На этот раз Левский ехал не через Тырну-Мыгуреле и Никополь, а через Джурджу и Русе. Он хотел проложить второй канал связи с Болгарией. В Русе успел побывать Христо Большой, который к этому времени уже перебрался в Тырново; в Русе активно действовало читалиште, здесь было немало молодых патриотов, здесь же жила неустрашимая баба Тонка: в Русе была благоприятная почва для той работы, которую намеревался вести Левский.

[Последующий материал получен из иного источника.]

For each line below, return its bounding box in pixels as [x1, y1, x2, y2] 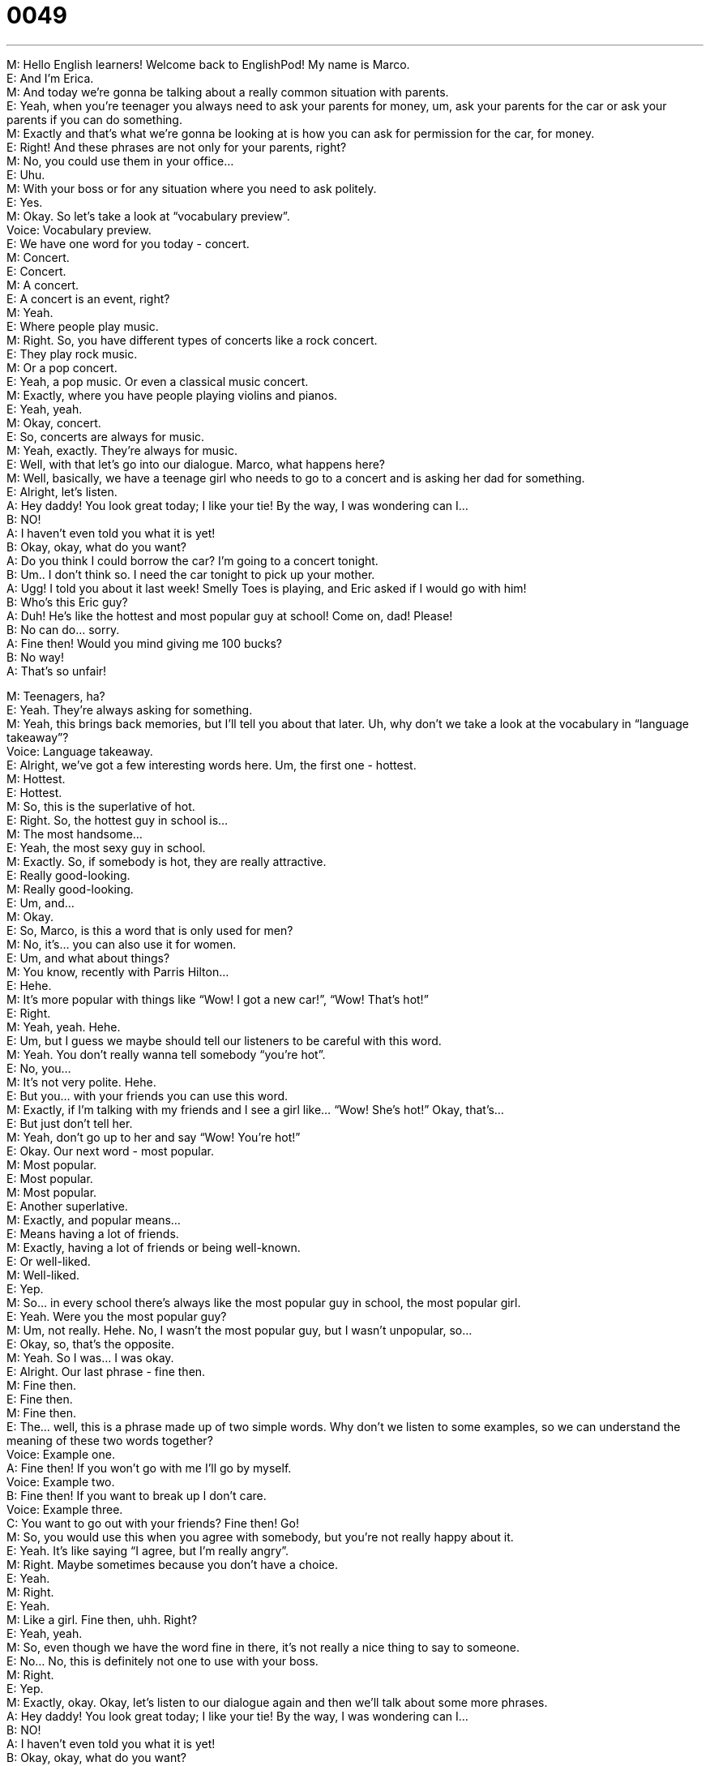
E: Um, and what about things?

Уже в самом начале этой своей третьей поездки Левский поспешил в Ловеч, для чего у него имелись веские причины. Он понял, что живущие в Румынии эмигранты ничем ему не помогут, и решил создавать внутреннюю организацию в одиночку, если придется. Ему был нужен свой центр. Живописный городок на реке Осым как нельзя лучше подходил для этой цели. По своему географическому положению он стоял на путях к Дунаю и Фракии, а люди, вступившие в Ловечский комитет, произвели на него самое благоприятное впечатление. Многие из них пользовались полной поддержкой семьи и близких, а это означало, что у них он найдет надежное убежище. Сестра Марина Поплуканова, Величка Хашнова, жила на узкой улочке недалеко от церкви, в которой служил ее отец, поп Лукан; по другую сторону Хисара, в болгарском квартале Дрыстене жили Никола и Мария Сирковы, а над ними на крутизне висел как ласточкино гнездо дом Христо Цонева по прозвищу Латинец, который приходился Большому двоюродным братом. По дороге от Лукановых до Дрыстене было неблизко, но дорога шла вдоль берега реки; стоило же Левскому свернуть на крутую тропку, от Сирковых и мимо Латинца можно было подняться на вершину Хисара и спуститься к церкви св. Богородицы за несколько минут.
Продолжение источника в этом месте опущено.